== ACTION ITEM ==
Would you retype exactly the lines below, starting with the one that has "anAyxdhiVnavAgadiruva EkAtamxsavxrUpavu sAkASxtf" and going on through the one that has "Wrote custom tooling", with no pictures and nothing else?

== MATERIAL SHOWN ==
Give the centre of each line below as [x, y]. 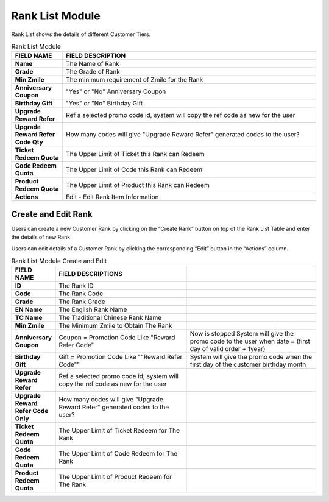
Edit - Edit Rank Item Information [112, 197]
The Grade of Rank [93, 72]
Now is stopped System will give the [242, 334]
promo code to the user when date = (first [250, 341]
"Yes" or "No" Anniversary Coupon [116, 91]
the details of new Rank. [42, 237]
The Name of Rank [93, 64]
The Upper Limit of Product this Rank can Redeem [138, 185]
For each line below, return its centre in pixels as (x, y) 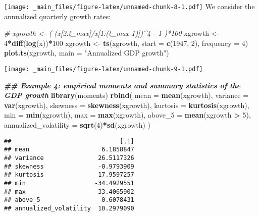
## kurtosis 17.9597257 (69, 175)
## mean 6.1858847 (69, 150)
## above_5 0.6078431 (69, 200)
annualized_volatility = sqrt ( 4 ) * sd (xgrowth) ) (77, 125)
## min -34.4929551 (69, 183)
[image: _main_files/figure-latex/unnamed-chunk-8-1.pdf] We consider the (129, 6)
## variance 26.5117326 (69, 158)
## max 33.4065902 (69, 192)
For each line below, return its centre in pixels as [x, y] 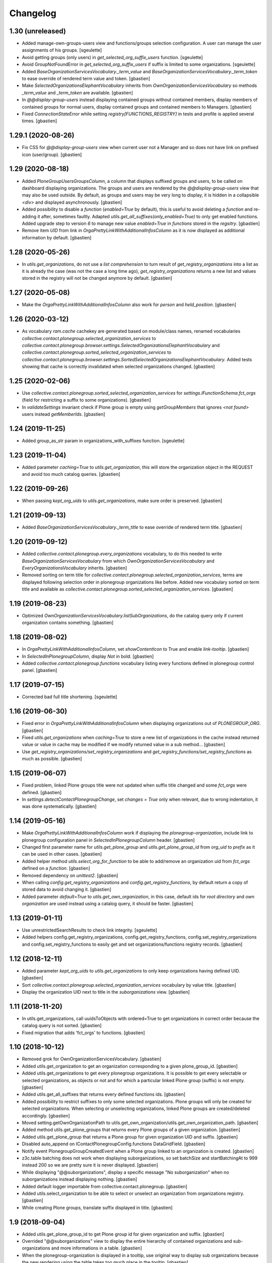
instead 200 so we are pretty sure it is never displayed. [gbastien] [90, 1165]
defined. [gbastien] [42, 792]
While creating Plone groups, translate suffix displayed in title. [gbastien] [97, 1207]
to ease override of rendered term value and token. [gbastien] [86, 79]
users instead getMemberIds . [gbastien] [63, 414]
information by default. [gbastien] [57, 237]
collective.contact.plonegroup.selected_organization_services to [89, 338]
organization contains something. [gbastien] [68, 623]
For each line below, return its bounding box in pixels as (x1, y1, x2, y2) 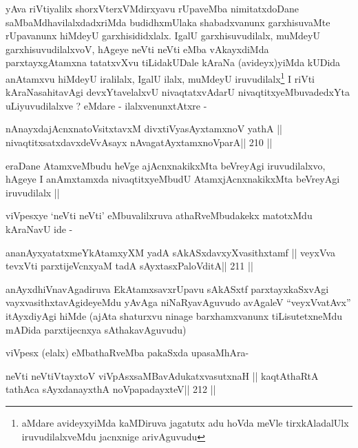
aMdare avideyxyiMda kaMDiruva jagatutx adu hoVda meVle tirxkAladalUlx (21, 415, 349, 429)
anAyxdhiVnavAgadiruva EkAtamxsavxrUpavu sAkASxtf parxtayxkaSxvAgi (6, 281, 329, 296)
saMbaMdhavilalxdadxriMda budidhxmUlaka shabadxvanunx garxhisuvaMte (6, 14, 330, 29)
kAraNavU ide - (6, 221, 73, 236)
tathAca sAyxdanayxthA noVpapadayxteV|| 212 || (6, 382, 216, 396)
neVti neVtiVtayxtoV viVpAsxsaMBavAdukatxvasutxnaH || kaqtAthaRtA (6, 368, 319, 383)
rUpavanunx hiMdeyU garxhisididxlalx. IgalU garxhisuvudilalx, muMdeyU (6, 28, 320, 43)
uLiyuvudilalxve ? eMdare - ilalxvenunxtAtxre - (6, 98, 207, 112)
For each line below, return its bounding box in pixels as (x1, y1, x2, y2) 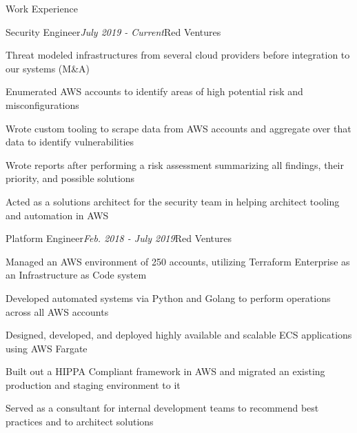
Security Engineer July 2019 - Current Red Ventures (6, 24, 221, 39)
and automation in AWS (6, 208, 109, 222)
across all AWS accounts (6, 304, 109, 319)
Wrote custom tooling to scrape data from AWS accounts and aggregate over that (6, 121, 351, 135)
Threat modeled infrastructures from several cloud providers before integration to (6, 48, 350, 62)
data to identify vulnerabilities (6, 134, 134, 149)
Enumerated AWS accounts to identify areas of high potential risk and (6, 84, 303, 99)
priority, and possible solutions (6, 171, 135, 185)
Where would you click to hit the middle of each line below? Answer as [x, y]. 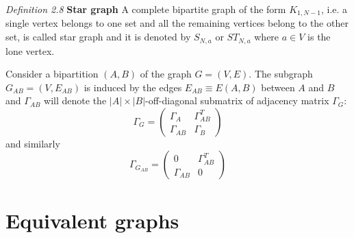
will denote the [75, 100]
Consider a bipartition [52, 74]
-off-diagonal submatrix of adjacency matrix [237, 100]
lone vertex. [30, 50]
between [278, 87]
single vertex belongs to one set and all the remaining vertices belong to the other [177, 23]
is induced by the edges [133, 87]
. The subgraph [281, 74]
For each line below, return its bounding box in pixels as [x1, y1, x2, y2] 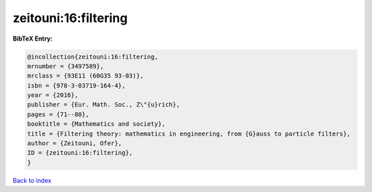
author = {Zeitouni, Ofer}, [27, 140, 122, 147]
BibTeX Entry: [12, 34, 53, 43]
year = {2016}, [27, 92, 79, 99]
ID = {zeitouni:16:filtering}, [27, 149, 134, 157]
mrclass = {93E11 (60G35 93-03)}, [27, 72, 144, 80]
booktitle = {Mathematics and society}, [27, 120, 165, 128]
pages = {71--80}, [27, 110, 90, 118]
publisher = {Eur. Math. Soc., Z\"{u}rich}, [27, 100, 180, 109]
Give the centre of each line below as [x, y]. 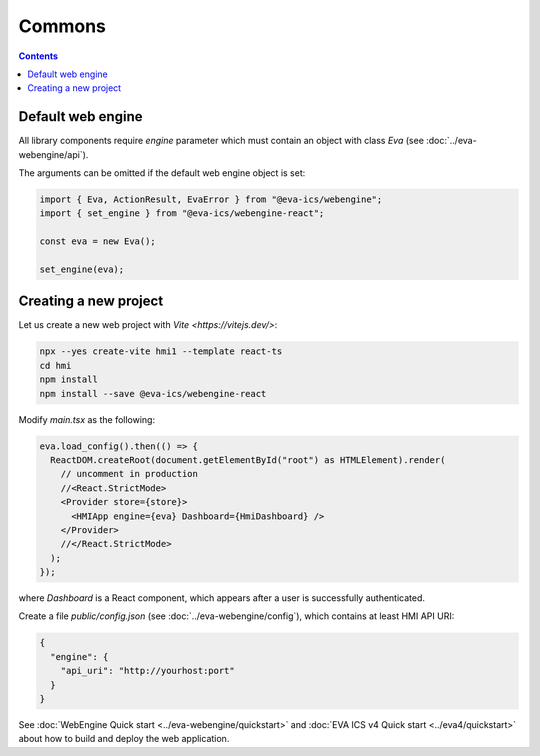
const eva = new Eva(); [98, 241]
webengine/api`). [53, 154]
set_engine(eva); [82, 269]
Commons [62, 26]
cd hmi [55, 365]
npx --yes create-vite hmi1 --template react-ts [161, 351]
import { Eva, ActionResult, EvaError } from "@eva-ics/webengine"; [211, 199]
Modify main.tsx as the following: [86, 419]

== SOLUTION ==
anAyxdhiVnavAgadiruva EkAtamxsavxrUpavu sAkASxtf parxtayxkaSxvAgi (6, 281, 329, 296)
saMbaMdhavilalxdadxriMda budidhxmUlaka shabadxvanunx garxhisuvaMte (6, 14, 330, 29)
kAraNavU ide - (6, 221, 73, 236)
tathAca sAyxdanayxthA noVpapadayxteV|| 212 || (6, 382, 216, 396)
neVti neVtiVtayxtoV viVpAsxsaMBavAdukatxvasutxnaH || kaqtAthaRtA (6, 368, 319, 383)
rUpavanunx hiMdeyU garxhisididxlalx. IgalU garxhisuvudilalx, muMdeyU (6, 28, 320, 43)
uLiyuvudilalxve ? eMdare - ilalxvenunxtAtxre - (6, 98, 207, 112)
For each line below, return its bounding box in pixels as (x1, y1, x2, y2) 
Security Engineer July 2019 - Current Red Ventures (6, 24, 221, 39)
and automation in AWS (6, 208, 109, 222)
across all AWS accounts (6, 304, 109, 319)
Wrote custom tooling to scrape data from AWS accounts and aggregate over that (6, 121, 351, 135)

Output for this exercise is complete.